**PROBLEM DESCRIPTION**
Using the data below, count the lines that carry the string "cluster" and write only the count.

━━━━━━━━━━

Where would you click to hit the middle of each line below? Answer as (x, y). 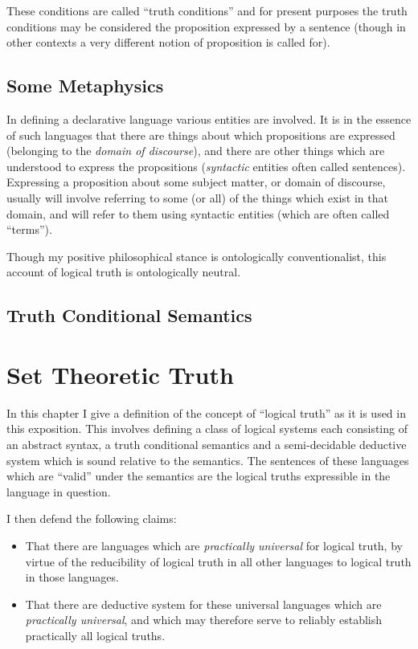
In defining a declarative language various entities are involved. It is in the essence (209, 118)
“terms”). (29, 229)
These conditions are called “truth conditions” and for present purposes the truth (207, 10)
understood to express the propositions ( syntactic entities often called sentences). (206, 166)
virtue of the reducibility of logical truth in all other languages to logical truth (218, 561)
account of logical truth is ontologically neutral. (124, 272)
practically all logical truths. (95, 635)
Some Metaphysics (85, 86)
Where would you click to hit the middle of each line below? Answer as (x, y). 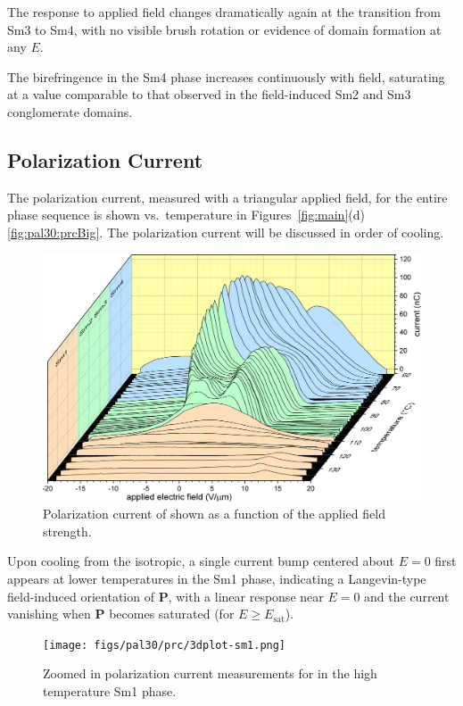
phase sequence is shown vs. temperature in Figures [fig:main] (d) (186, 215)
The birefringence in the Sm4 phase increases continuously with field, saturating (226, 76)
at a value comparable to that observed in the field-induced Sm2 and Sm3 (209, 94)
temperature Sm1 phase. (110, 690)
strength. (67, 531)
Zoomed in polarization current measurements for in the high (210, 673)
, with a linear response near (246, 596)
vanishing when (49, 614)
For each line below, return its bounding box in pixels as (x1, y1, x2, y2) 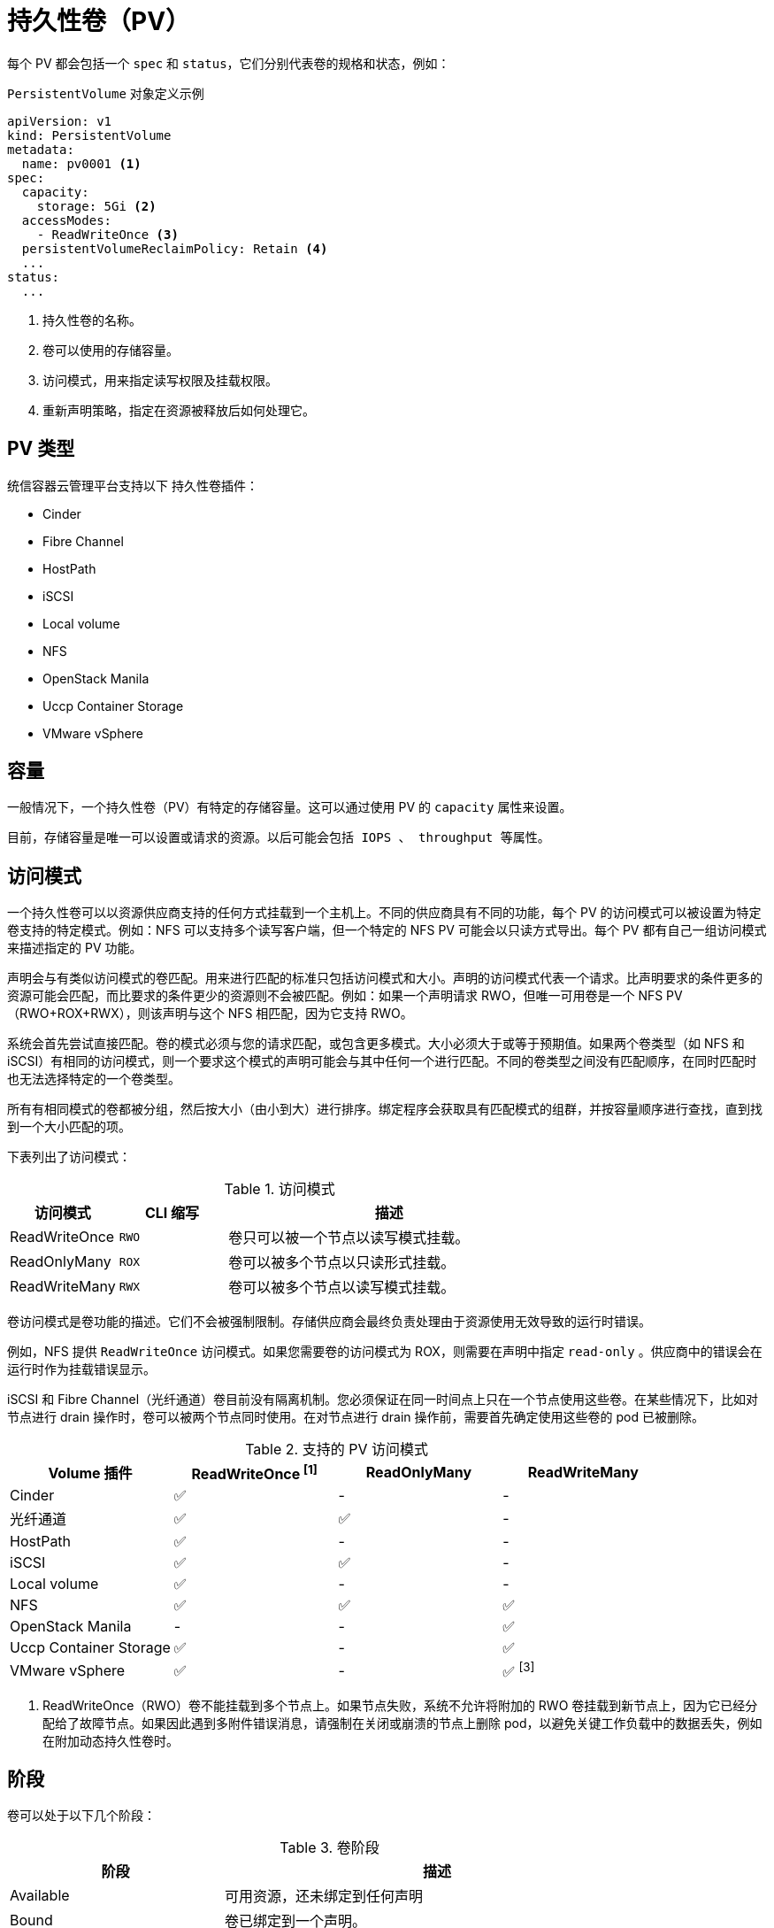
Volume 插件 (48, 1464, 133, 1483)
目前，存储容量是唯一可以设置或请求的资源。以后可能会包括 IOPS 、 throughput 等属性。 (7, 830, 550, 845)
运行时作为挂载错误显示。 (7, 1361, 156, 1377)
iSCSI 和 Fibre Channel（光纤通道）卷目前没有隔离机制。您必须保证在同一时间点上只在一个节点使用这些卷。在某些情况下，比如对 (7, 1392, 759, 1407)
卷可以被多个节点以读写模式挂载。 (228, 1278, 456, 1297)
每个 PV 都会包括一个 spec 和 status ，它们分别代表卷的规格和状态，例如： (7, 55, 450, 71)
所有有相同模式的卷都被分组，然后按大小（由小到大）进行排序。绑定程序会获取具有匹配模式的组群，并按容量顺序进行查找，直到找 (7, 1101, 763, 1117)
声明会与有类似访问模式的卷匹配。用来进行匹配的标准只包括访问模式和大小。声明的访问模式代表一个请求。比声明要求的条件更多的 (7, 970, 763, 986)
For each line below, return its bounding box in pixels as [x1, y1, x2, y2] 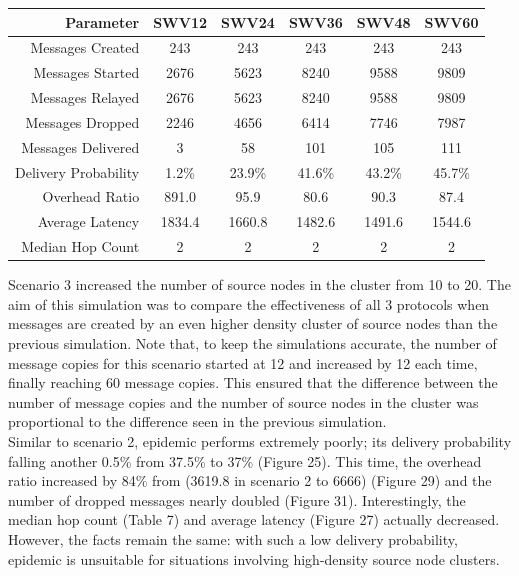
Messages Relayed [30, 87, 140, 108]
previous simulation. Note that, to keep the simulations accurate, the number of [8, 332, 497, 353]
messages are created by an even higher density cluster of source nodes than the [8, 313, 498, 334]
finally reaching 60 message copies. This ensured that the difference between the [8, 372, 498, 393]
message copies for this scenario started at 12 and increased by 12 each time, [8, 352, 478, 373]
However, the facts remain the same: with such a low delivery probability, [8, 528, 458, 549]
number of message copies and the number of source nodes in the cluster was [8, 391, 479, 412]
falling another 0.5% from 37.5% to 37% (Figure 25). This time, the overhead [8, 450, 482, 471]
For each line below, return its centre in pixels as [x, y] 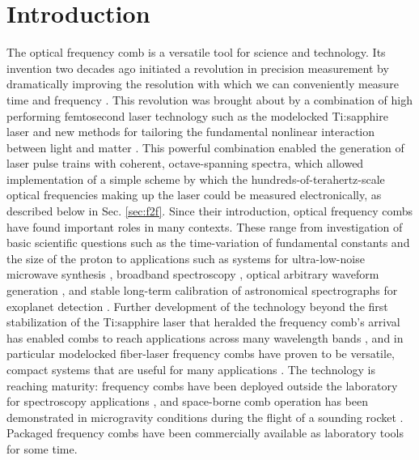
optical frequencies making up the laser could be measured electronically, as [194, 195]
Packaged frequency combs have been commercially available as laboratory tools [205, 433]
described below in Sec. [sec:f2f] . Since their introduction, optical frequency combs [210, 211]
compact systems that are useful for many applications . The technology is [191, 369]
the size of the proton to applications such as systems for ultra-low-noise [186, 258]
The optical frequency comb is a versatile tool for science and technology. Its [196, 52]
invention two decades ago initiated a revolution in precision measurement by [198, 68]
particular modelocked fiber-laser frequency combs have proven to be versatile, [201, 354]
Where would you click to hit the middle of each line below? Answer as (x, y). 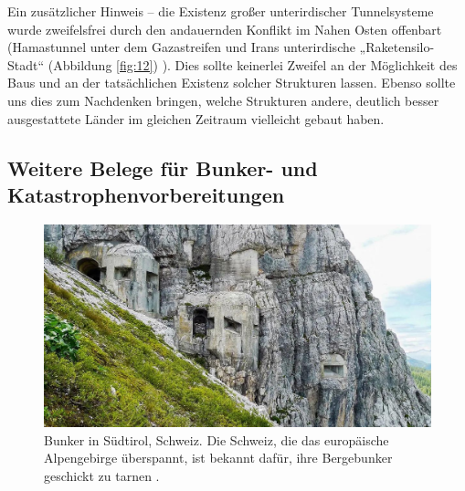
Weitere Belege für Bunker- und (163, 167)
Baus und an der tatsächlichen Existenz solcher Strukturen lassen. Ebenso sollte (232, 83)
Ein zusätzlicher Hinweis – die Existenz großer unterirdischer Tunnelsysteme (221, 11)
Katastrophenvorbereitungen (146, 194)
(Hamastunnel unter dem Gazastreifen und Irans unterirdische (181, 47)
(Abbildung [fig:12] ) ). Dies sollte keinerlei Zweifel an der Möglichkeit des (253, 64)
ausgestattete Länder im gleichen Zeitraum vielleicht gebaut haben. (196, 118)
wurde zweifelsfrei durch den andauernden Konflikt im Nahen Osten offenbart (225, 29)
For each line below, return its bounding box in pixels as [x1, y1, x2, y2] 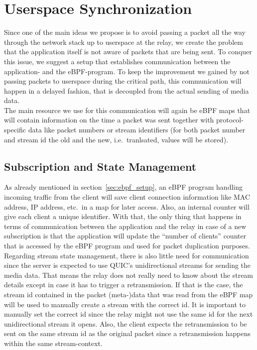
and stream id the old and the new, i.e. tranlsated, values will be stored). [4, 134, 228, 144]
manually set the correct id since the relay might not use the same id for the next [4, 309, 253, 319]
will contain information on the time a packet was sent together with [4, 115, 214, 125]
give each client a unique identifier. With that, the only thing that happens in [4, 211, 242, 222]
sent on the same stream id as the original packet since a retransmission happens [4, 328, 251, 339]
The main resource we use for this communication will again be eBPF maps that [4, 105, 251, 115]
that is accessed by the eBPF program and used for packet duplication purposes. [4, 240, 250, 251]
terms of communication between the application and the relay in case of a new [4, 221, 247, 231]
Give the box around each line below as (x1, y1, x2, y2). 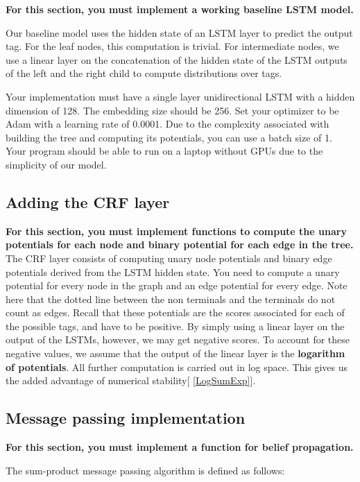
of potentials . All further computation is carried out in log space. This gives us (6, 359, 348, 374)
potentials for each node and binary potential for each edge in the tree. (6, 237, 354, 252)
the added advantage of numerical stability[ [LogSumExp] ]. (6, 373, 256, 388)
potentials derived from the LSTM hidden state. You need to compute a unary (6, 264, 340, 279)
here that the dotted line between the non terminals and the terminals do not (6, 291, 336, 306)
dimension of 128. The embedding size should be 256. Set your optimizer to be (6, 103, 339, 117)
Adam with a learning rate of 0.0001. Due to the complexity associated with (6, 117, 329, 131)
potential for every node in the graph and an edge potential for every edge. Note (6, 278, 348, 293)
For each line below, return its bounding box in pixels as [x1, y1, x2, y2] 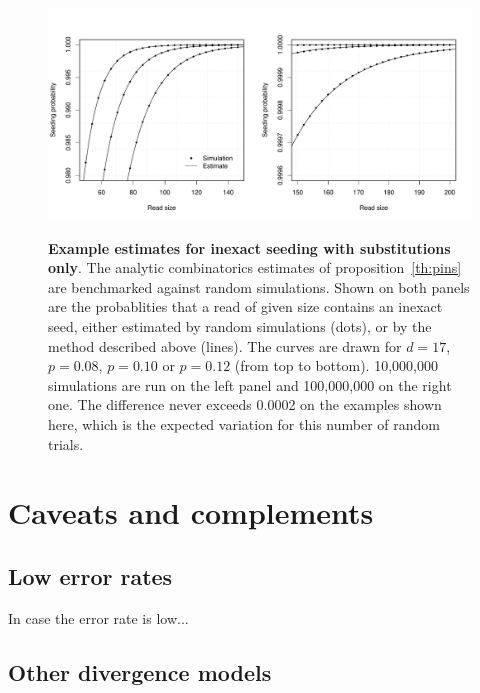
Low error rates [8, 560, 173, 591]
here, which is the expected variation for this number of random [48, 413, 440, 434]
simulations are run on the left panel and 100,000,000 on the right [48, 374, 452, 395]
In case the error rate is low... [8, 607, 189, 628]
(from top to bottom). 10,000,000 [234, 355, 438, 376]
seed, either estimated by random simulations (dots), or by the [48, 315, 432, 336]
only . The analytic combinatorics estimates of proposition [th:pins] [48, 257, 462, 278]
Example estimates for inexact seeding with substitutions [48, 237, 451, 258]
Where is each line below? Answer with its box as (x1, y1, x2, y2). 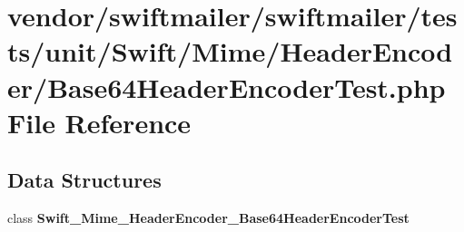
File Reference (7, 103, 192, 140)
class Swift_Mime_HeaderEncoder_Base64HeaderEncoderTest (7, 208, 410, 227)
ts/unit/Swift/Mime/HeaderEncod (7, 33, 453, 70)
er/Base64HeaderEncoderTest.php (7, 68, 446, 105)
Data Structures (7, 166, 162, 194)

━━━━━━━━━━

**WRITTEN SOLUTION**
2